▶ Problem to solve:
Report how many lines of the data contain the string "might". Add nothing.

▶ Source information:
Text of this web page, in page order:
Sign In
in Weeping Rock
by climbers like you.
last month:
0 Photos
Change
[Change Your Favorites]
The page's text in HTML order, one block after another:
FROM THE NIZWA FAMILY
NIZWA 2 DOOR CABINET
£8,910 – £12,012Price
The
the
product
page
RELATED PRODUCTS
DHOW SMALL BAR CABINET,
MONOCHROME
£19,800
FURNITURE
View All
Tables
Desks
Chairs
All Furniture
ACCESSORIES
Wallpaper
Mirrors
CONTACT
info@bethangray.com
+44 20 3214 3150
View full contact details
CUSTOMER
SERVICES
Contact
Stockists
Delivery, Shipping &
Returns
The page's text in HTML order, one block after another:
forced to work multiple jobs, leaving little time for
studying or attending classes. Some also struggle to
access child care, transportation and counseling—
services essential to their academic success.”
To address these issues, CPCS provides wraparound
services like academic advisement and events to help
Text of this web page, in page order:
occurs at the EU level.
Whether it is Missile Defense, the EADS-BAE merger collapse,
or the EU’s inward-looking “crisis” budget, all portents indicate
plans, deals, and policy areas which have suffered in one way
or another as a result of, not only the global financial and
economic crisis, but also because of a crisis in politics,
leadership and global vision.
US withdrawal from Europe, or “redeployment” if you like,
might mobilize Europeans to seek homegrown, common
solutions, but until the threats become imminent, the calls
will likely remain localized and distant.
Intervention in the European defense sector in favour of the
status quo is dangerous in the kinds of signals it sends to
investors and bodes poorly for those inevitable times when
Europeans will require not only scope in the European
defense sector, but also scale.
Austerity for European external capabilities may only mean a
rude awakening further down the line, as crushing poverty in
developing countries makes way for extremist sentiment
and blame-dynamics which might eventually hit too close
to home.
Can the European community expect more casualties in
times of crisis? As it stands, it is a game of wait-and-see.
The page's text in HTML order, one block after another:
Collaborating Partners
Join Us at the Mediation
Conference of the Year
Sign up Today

▶ Result:
2